Body and Soul
Airing in 1995, the second Alien Nation made-for-TV movie finds Detectives Sikes and Francisco at the heart of an investigation involving a possible human-Tenctonese hybrid. The mysterious being, a frail and silent young female, comes into police custody just before a large and brutish Tenctonese male is arrested for causing a disturbance at the police station. While Dr. Cathy Frankel (Terri Treas), Sikes’ Tenctonese girlfriend and a friend of the Franciscos, struggles to verify the girl’s origin, Sikes and Francisco begin to realize that she and the brutish male may both be the product of genetic experiments conducted in a sector of the Tenctonese slave-ship thought to have been destroyed in the crash. Moreover, a government cover-up may be allowing such experiments to continue, and Sikes and Francisco set out to uncover the truth and bring those responsible for these experiments to justice.
As with its predecessor, Body and Soul delivers an adequately intriguing and eventful plot, but it is more notable for its social commentary, which focuses on a narrower range of issues than that of Dark Horizon does. Of course, underlying the commentary is still some of the expected tension between the clashing human and alien cultures, but the social commentary of Body and Soul emphasizes the ever-popular topic of sex. And while I found the few sex scenes included to be a bit extraneous, the movie, overall, treats the topic appropriately.
When it leaks to local media that the police have a possible human-Tenctonese hybrid in custody, many outraged citizens, both human and Tenctonese, begin demonstrating outside the police station and local inter-species sex clinics, protesting inter-species relationships. And while the series often depicts Newcomers as more tolerant than humans, the portrayal of human and Tenctonese groups as equally upset and even violent makes the commentary particularly poignant.
Naturally, with the commentary of Body and Soul, the series’ creators extend the motif of tolerance for different cultures in order to address the sometimes-controversial topic of inter-racial relationships, using the inter-species relationship between Matt and Cathy to demonstrate the pressures that inter-racial couples often experience. Moreover, the intolerance of George’s son, Buck (Sean Six), for the Sikes-Frankel relationship also gives the series’ creators a medium through which they can address multiple facets of the issue. For example, Buck’s fear that the Tenctonese species might be diluted through crossbreeding provides a parallel to the legitimate fear that certain cultural traditions and customs might be lost or marginalized in inter-racial relationships.

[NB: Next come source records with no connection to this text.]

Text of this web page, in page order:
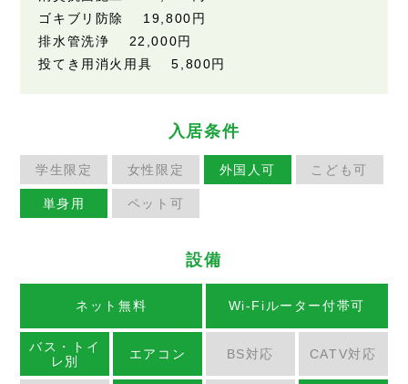
ゴキブリ防除 19,800円
排水管洗浄 22,000円
投てき用消火用具 5,800円
入居条件
学生限定 女性限定 外国人可 こども可
単身用 ペット可
設備
ネット無料 Wi-Fiルーター付帯可
バス・トイ
レ別
エアコン BS対応 CATV対応
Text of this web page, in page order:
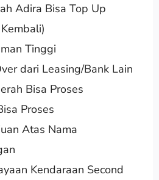
Adira Bisa Top Up
Tinggi
dari Leasing/Bank Lain
Bisa Proses
Proses
Atas Nama
Kendaraan Second
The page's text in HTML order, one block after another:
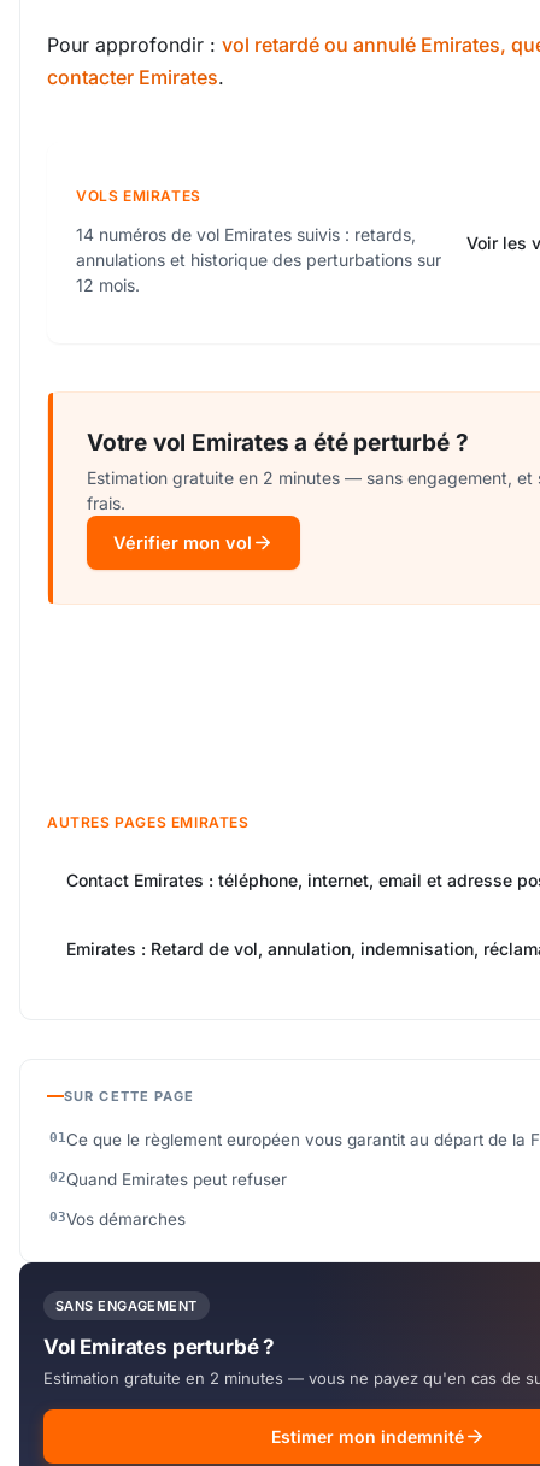
Pour approfondir : vol retardé ou annulé Emirates,
contacter Emirates.
VOLS EMIRATES
14 numéros de vol Emirates suivis : retards,
annulations et historique des perturbations sur
12 mois.
Voir les
Votre vol Emirates a été perturbé ?
Estimation gratuite en 2 minutes — sans engagement, et
frais.
Vérifier mon vol
AUTRES PAGES EMIRATES
Contact Emirates : téléphone, internet, email et adresse
Emirates : Retard de vol, annulation, indemnisation,
SUR CETTE PAGE
Ce que le règlement européen vous garantit au départ de la
Quand Emirates peut refuser
Vos démarches
SANS ENGAGEMENT
Vol Emirates perturbé ?
Estimation gratuite en 2 minutes — vous ne payez qu'en cas de
Estimer mon indemnité
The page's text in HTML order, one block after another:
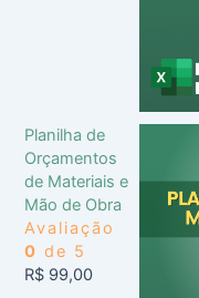
Planilha de
Orçamentos
de Materiais e
Mão de Obra
Avaliação
0 de 5
R$ 99,00
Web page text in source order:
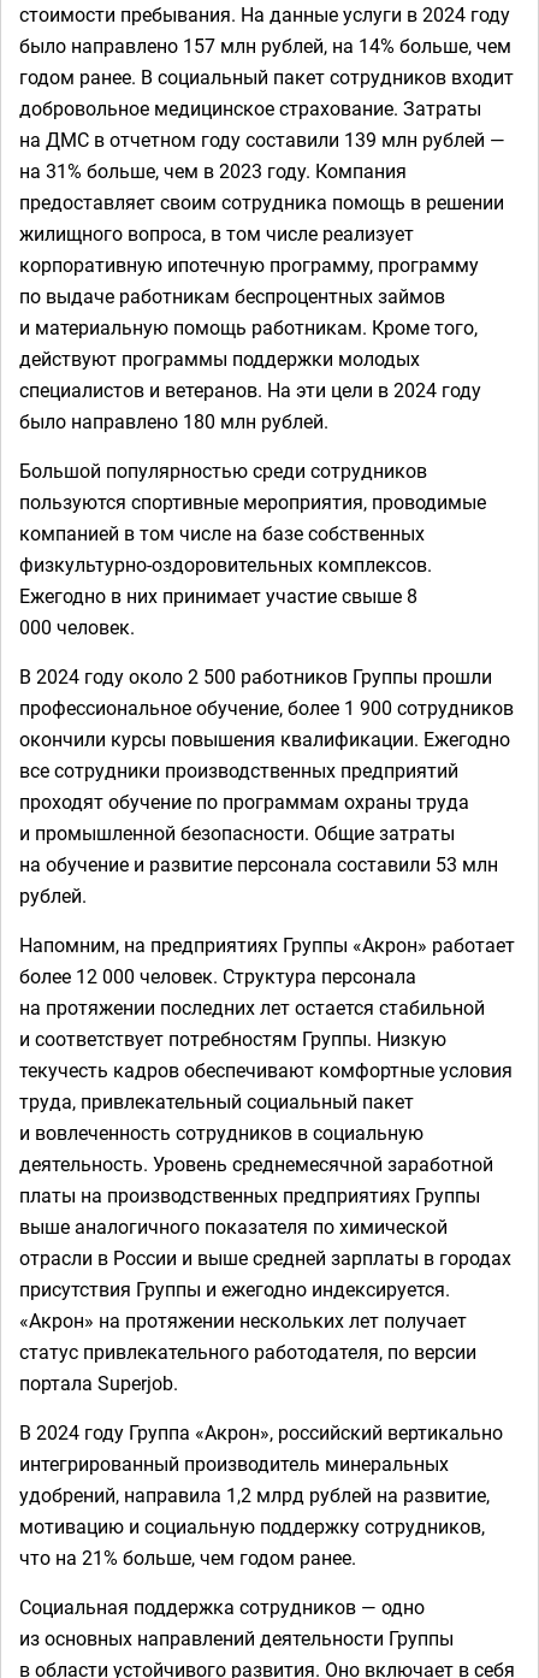
стоимости пребывания. На данные услуги в 2024 году
было направлено 157 млн рублей, на 14% больше, чем
годом ранее. В социальный пакет сотрудников входит
добровольное медицинское страхование. Затраты
на ДМС в отчетном году составили 139 млн рублей —
на 31% больше, чем в 2023 году. Компания
предоставляет своим сотрудника помощь в решении
жилищного вопроса, в том числе реализует
корпоративную ипотечную программу, программу
по выдаче работникам беспроцентных займов
и материальную помощь работникам. Кроме того,
действуют программы поддержки молодых
специалистов и ветеранов. На эти цели в 2024 году
было направлено 180 млн рублей.
Большой популярностью среди сотрудников
пользуются спортивные мероприятия, проводимые
компанией в том числе на базе собственных
физкультурно-оздоровительных комплексов.
Ежегодно в них принимает участие свыше 8
000 человек.
В 2024 году около 2 500 работников Группы прошли
профессиональное обучение, более 1 900 сотрудников
окончили курсы повышения квалификации. Ежегодно
все сотрудники производственных предприятий
проходят обучение по программам охраны труда
и промышленной безопасности. Общие затраты
на обучение и развитие персонала составили 53 млн
рублей.
Напомним, на предприятиях Группы «Акрон» работает
более 12 000 человек. Структура персонала
на протяжении последних лет остается стабильной
и соответствует потребностям Группы. Низкую
текучесть кадров обеспечивают комфортные условия
труда, привлекательный социальный пакет
и вовлеченность сотрудников в социальную
деятельность. Уровень среднемесячной заработной
платы на производственных предприятиях Группы
выше аналогичного показателя по химической
отрасли в России и выше средней зарплаты в городах
присутствия Группы и ежегодно индексируется.
«Акрон» на протяжении нескольких лет получает
статус привлекательного работодателя, по версии
портала Superjob.
В 2024 году Группа «Акрон», российский вертикально
интегрированный производитель минеральных
удобрений, направила 1,2 млрд рублей на развитие,
мотивацию и социальную поддержку сотрудников,
что на 21% больше, чем годом ранее.
Социальная поддержка сотрудников — одно
из основных направлений деятельности Группы
в области устойчивого развития. Оно включает в себя

However, the movie’s commentary does not address inter-racial relationships exclusively, as much of the commentary broaches more general issues related to sexuality and intimacy. For example, although the Sikes-Frankel relationship provides an appropriate example of an inter-species couple, the two must also deal with concerns about sexual intimacy that face every couple. So while the average couple does not need to attend an intimacy class because one of the partners could injure or even kill the other if their bodies are not in sync (in this case, the Tenctonese female can exert lethal force on her partner, whether he be Tenctonese or human, if he is uneducated about Tenctonese intimacy), the message that both partners should be well-informed in all areas of sexuality and that each should be extremely comfortable with and responsive to the other before engaging in sexual intimacy still holds true even in human relationships.
Finally, the movie even provides a little parenting advice in its commentary, encouraging parents to be open with their children and willing to honestly discuss sexuality with them, just as the Tenctonese (who do not have the same unease regarding sex as humans) traditionally do with their children.